Fetal Heart Rate (FHR)
- The baseline rate is the average heart rate within a 10-minute window, excluding accelerations and decelerations.
- A normal fetal heart rate is 110-160 bpm.
Variability
- Baseline variability refers to the variation in fetal heart rate between beats.
- Normal variability is 5-25 bpm.
Variability Categories
- Reassuring: 5-25 bpm.
- Non-reassuring: Less than 5 bpm for 30-50 minutes or more than 25 bpm for 15-25 minutes.
- Abnormal: Less than 5 bpm for more than 50 minutes or more than 25 bpm for more than 25 minutes.
Accelerations
- An abrupt increase of greater than 15 bpm in the baseline fetal heart rate for more than 15 seconds is considered reassuring.
Decelerations
- Decelerations are categorized into early, late, and variable decelerations.

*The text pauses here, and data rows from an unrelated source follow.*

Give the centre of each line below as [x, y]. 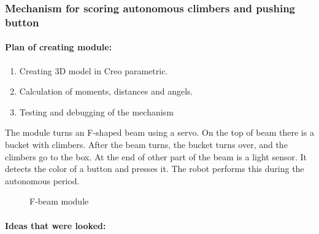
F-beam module [59, 201]
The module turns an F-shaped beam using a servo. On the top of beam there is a [159, 132]
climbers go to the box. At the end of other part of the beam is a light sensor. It [156, 156]
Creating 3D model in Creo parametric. [94, 70]
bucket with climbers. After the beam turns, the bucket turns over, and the [146, 144]
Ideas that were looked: [56, 225]
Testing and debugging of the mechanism [96, 111]
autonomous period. [42, 180]
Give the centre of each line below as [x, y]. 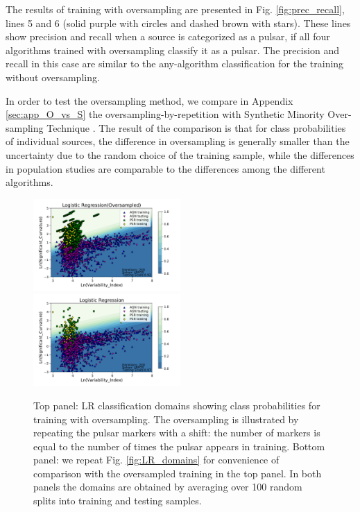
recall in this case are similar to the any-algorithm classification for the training [175, 63]
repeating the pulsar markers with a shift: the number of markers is [177, 433]
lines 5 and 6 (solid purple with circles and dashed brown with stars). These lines [178, 23]
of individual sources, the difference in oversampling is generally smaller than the [178, 141]
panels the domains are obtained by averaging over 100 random [168, 487]
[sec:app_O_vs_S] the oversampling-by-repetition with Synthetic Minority [165, 114]
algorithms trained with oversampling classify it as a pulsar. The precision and [173, 50]
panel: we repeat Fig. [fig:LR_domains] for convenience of [156, 460]
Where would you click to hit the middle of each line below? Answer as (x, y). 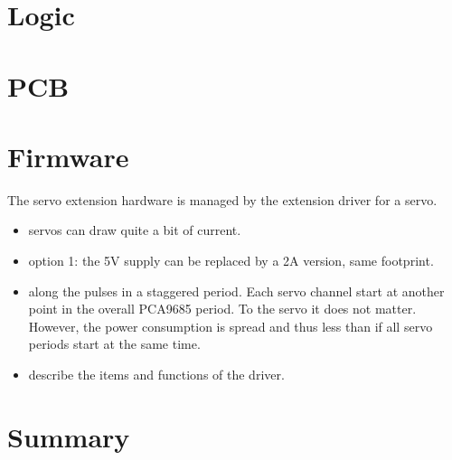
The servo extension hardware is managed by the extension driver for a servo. (222, 199)
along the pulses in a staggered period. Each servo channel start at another (236, 291)
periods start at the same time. (114, 344)
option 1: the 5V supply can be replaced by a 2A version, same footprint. (231, 261)
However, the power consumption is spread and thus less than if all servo (231, 326)
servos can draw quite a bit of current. (135, 230)
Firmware (68, 156)
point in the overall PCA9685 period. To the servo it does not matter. (222, 309)
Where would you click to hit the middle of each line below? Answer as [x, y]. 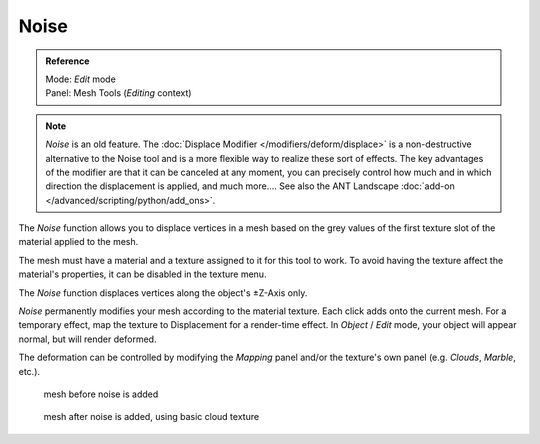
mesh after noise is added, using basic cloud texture [151, 417]
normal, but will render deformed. [87, 339]
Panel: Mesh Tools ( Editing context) [118, 93]
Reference [67, 61]
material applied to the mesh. [78, 242]
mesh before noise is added [101, 394]
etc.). [29, 371]
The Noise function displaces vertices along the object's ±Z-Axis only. [163, 292]
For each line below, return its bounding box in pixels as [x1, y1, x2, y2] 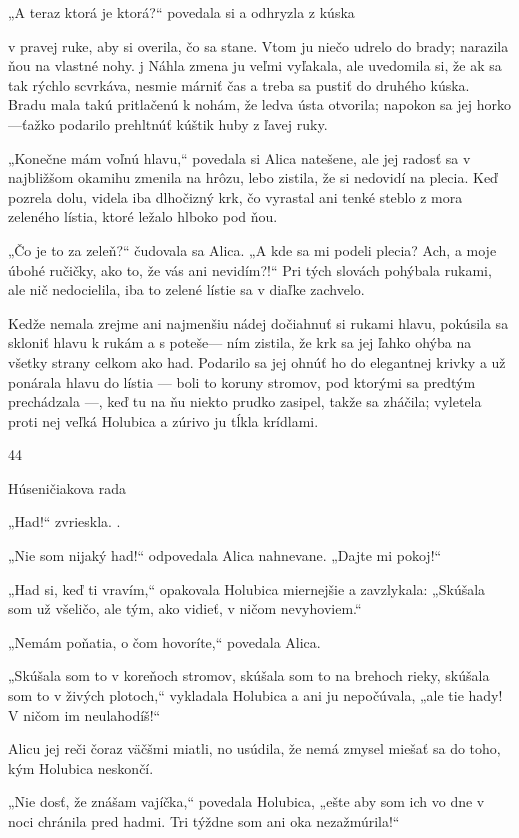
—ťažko [8, 113, 55, 134]
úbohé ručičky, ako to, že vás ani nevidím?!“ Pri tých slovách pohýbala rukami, [8, 259, 492, 280]
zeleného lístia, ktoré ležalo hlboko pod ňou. [8, 206, 278, 227]
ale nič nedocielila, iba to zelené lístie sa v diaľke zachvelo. [8, 279, 365, 300]
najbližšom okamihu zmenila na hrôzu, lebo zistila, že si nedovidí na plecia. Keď [8, 167, 498, 188]
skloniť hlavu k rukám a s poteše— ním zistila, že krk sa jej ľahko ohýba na [8, 332, 472, 353]
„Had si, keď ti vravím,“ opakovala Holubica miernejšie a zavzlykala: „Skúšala [8, 578, 486, 599]
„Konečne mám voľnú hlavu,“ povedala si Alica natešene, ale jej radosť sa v [8, 147, 471, 168]
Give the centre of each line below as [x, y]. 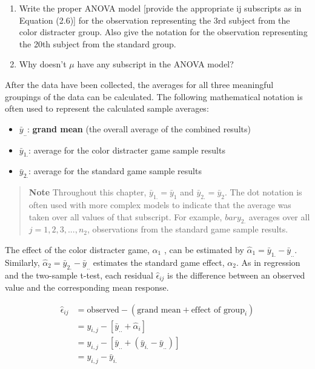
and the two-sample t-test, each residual [79, 275]
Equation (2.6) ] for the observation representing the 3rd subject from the [154, 20]
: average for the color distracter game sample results [127, 150]
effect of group [218, 310]
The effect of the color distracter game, [77, 249]
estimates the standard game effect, [159, 262]
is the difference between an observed [236, 275]
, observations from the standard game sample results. [187, 229]
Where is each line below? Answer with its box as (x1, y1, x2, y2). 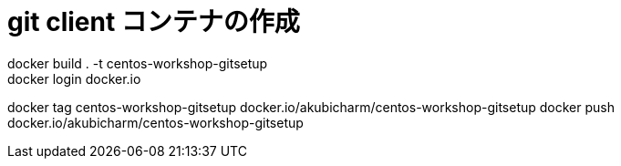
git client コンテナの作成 (7, 6, 300, 37)
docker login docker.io (7, 70, 141, 87)
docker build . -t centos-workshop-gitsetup (7, 55, 268, 71)

- They are abrupt decreases in the baseline fetal heart rate of > 15 bpm for > 15 seconds.
Early Decelerations
- Occur during uterine contractions.
- Recover when contractions end.
- Physiologic (not pathological).
- Due to increased fetal intracranial pressure.
Late Decelerations
- Occur after contractions begin.
- Recover after contractions end.
- Pathological/abnormal.
- Due to insufficient blood flow to the uterus and placenta (e.g., maternal hypotension or placental abruption).
- Leads to fetal hypoxia and acidosis.
Variable Decelerations
- Can occur at any time during a contraction cycle.
- May or may not correlate with a contraction.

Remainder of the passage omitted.